With 72 B200s per NVLink domain in a 500K B200s system, that’s 7K sequences per minibatch, 3x more than for Llama 3 405B[3]. The compute per second, and so per training run, is larger than with 16K H100s by a factor of 80, so by Chinchilla scaling law a dense model would be about 9 times larger, 3.5T parameters. So the model is 9x larger, processed over 9x more GPUs (per NVLink domain) that are 2.5 times faster, which means an optimizer step is 2.5 times shorter. This assumes that the sequence length stays 8K (if it’s higher then so is the time between optimizer steps, reducing the necessary bandwidth). Transmitting gradients for 9x more weights in that time requires bandwidth that’s 20 times higher, about 300 Tbps.

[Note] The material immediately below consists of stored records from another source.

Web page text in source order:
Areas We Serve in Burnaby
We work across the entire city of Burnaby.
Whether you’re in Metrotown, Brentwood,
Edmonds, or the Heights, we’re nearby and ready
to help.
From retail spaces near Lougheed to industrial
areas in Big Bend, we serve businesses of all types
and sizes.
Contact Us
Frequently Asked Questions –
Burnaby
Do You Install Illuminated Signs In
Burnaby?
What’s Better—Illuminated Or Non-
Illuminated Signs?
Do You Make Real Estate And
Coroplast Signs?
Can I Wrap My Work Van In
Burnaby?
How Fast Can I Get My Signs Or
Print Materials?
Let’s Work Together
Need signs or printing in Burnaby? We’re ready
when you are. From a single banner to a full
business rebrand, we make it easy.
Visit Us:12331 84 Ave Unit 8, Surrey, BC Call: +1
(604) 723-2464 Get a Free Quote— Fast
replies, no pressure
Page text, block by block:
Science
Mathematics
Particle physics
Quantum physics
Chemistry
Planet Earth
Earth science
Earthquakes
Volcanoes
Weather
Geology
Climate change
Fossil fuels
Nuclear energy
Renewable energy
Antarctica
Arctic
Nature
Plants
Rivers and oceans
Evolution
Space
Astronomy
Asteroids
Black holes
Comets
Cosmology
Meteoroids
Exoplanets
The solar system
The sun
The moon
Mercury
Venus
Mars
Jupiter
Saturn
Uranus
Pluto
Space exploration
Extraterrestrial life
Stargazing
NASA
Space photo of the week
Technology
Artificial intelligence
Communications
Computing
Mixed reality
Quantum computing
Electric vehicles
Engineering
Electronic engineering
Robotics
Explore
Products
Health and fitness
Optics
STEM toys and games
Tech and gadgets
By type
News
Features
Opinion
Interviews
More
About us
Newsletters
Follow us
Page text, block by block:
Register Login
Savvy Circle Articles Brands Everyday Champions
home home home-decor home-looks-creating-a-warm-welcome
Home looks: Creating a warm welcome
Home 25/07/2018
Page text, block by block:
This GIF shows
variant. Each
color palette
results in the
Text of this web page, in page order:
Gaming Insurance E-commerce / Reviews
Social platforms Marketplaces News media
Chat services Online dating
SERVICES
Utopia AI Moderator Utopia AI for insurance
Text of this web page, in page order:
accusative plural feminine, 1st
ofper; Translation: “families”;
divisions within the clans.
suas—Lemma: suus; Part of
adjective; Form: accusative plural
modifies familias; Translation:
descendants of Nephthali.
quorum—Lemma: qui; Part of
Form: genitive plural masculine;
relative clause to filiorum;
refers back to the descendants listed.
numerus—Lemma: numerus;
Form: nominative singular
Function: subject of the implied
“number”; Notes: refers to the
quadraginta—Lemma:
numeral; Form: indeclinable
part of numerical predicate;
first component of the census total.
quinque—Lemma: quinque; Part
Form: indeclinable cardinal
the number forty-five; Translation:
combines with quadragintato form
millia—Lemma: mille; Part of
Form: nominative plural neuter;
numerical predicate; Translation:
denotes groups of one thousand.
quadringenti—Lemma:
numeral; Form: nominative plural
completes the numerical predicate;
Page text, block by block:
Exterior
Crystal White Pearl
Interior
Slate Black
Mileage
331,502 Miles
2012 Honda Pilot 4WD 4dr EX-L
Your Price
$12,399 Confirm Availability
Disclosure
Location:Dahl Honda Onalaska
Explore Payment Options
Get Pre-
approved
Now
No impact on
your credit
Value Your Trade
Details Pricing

That’s still within the realm of possibility, some oceanfloor cables feature bandwidth on the same order of magnitude, and overland cables should enable more, but it’s no longer likely to be trivial, could require actually laying the cables between the datacenter campus sites, which could take a long time to get all the permissions and to do the construction.
16K GPUs at 40% utilization for about 4e25 dense BF16 FLOPs, which is 40% of 1e15 FLOP/s for each GPU. And 16M tokens/minibatch (Table 4) out of about 16T tokens in total.

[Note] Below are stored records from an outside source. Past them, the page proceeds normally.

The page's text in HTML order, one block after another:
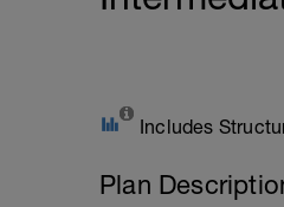
Includes
Plan
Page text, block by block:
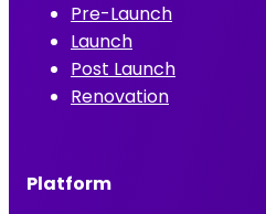
Pre-Launch
Launch
Post Launch
Renovation
Platform
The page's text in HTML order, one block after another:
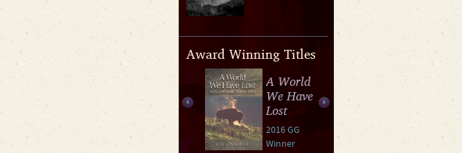
Award Winning Titles
A World
We Have
Lost
2016 GG
Winner
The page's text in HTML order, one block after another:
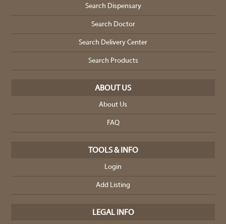
Search Dispensary
Search Doctor
Search Delivery Center
Search Products
ABOUT US
About Us
FAQ
TOOLS & INFO
Login
Add Listing
LEGAL INFO
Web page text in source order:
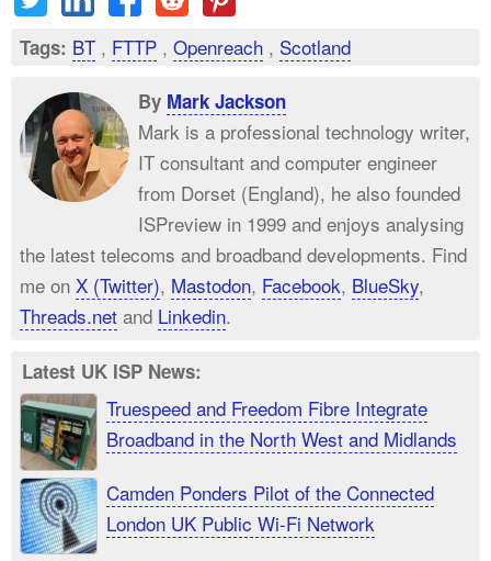
Tags: BT , FTTP , Openreach , Scotland
By Mark Jackson
Mark is a professional technology writer,
IT consultant and computer engineer
from Dorset (England), he also founded
ISPreview in 1999 and enjoys analysing
the latest telecoms and broadband developments. Find
me on X (Twitter), Mastodon, Facebook, BlueSky,
Threads.net and Linkedin.
Latest UK ISP News:
Truespeed and Freedom Fibre Integrate
Broadband in the North West and Midlands
Camden Ponders Pilot of the Connected
London UK Public Wi-Fi Network
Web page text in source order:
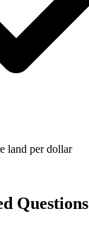
land per dollar
Questions
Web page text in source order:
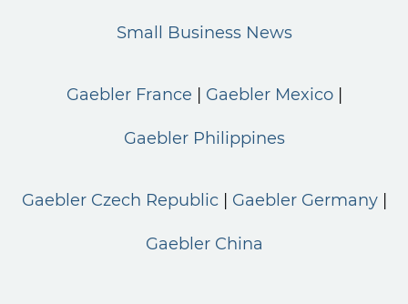
Small Business News
Gaebler France Gaebler Mexico
Gaebler Philippines
Gaebler Czech Republic Gaebler Germany
Gaebler China
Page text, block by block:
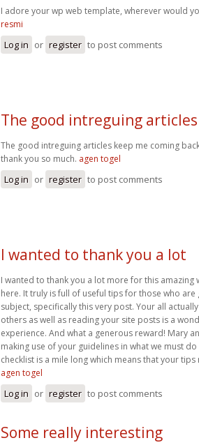
I adore your wp web template, wherever would
resmi
Log in or register to post comments
The good intreguing articles
The good intreguing articles keep me coming
thank you so much. agen togel
Log in or register to post comments
I wanted to thank you a lot
I wanted to thank you a lot more for this amazing
here. It truly is full of useful tips for those who
subject, specifically this very post. Your all
others as well as reading your site posts is a
experience. And what a generous reward! Mary
making use of your guidelines in what we must
checklist is a mile long which means that your
agen togel
Log in or register to post comments
Some really interesting
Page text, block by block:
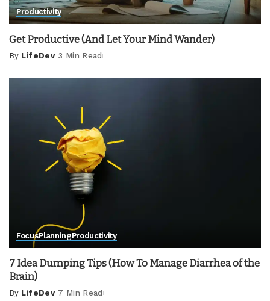
Productivity
Get Productive (And Let Your Mind Wander)
Posted
By LifeDev 3 Min Read
FocusPlanningProductivity
7 Idea Dumping Tips (How To Manage Diarrhea of the
Brain)
Posted
By LifeDev 7 Min Read
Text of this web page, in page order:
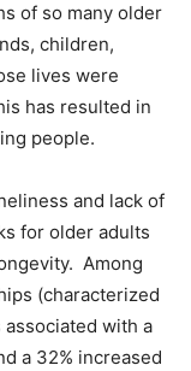
of so many older
children,
lives were
has resulted in
people.
and lack of
for older adults
Among
(characterized
with a
a 32% increased
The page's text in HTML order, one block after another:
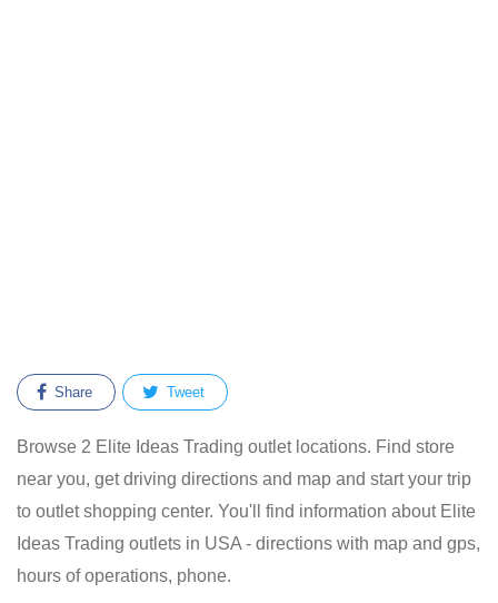
Share Tweet
Browse 2 Elite Ideas Trading outlet locations. Find store
near you, get driving directions and map and start your trip
to outlet shopping center. You'll find information about Elite
Ideas Trading outlets in USA - directions with map and gps,
hours of operations, phone.
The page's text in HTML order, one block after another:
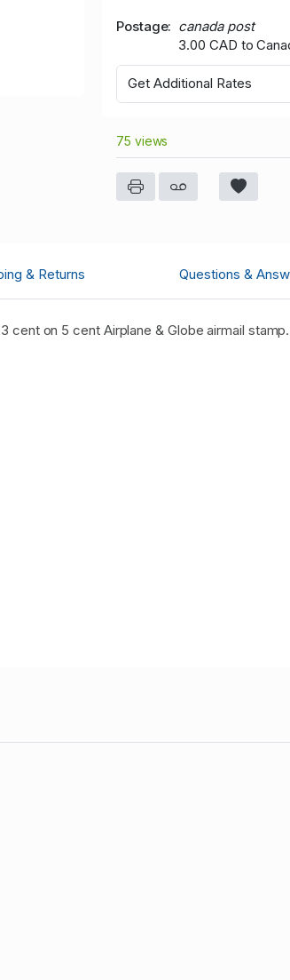
Postage
canada post
3.00 CAD to
Get Additional Rates
75 views
& Returns Questions &
cent on 5 cent Airplane & Globe airmail stamp.
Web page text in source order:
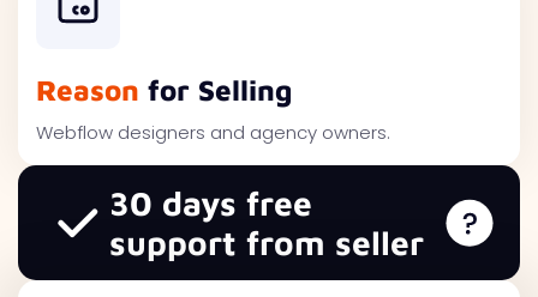
Reason for Selling
Webflow designers and agency owners.
30 days free
support from seller
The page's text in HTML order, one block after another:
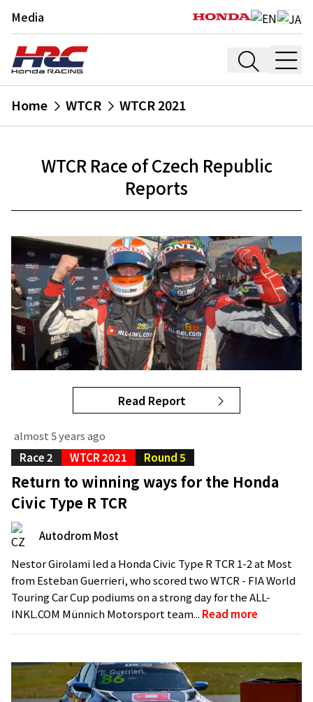
Media
Home WTCR WTCR 2021
WTCR Race of Czech Republic
Reports
Read Report
almost 5 years ago
Race 2
WTCR 2021 Round 5
Return to winning ways for the Honda
Civic Type R TCR
Autodrom Most
Nestor Girolami led a Honda Civic Type R TCR 1-2 at Most
from Esteban Guerrieri, who scored two WTCR - FIA World
Touring Car Cup podiums on a strong day for the ALL-
INKL.COM Münnich Motorsport team... Read more

This gives another way of getting the estimate of 6 seconds per step, which doesn’t depend on the size of the cluster at all. The compute for 1 sequence is 6 times 405B parameters times 8K tokens, processed by 8 GPUs (at some pipeline parallelism stage), each at a rate of 1e15 FLOP/s with 40% utilization on average, so it takes them 6 seconds to process a sequence.

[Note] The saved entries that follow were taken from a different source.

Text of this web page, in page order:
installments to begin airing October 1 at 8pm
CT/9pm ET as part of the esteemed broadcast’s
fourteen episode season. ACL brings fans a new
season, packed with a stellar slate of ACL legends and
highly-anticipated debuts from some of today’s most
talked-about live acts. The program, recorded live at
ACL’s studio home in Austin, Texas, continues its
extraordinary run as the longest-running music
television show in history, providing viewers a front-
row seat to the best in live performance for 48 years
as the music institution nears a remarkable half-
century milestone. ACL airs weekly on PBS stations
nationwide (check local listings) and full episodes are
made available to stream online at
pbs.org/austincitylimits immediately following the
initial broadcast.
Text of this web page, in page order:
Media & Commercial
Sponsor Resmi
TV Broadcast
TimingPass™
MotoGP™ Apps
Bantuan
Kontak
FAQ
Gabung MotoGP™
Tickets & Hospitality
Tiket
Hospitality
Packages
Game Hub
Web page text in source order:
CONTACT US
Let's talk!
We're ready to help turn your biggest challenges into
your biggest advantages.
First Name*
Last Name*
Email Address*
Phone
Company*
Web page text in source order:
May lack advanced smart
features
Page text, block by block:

So making NVLink domains 9x larger only kept the problem of large minibatches from getting more than 3 times worse. This is still much better than 150K sequences per minibatch if the same compute was assembled in the form of 1200K H100s with 8 GPUs per NVLink domain.
And in a way, they ought to be rolling in even more compute than it looks because they are so much more focused: Anthropic isn’t doing image generation, it isn’t doing voice synthesis, it isn’t doing video generation… (As far as we know they aren’t researching those, and definitely not serving it to customers like OA or Google.) It does text LLMs. That’s it.
But nevertheless, an hour ago, working on a little literary project, I hit Anthropic switching my Claude to ‘concise’ responses to save compute. (Ironically, I think that may have made the outputs better, not worse, for that project, because Claude tends to ‘overwrite’, especially in what I was working on.)
I’d guess that the amount spent on image and voice is negligible for this BOTEC?
I do think that the amount spent on inference for customers should be a big deal though. My understanding is that OpenAI has a much bigger userbase than Anthropic. Shouldn’t that mean that, all else equal, Anthropic has more compute to spare for training & experiments? Such that if Anthropic has about as much compute total, they in effect have a big compute advantage?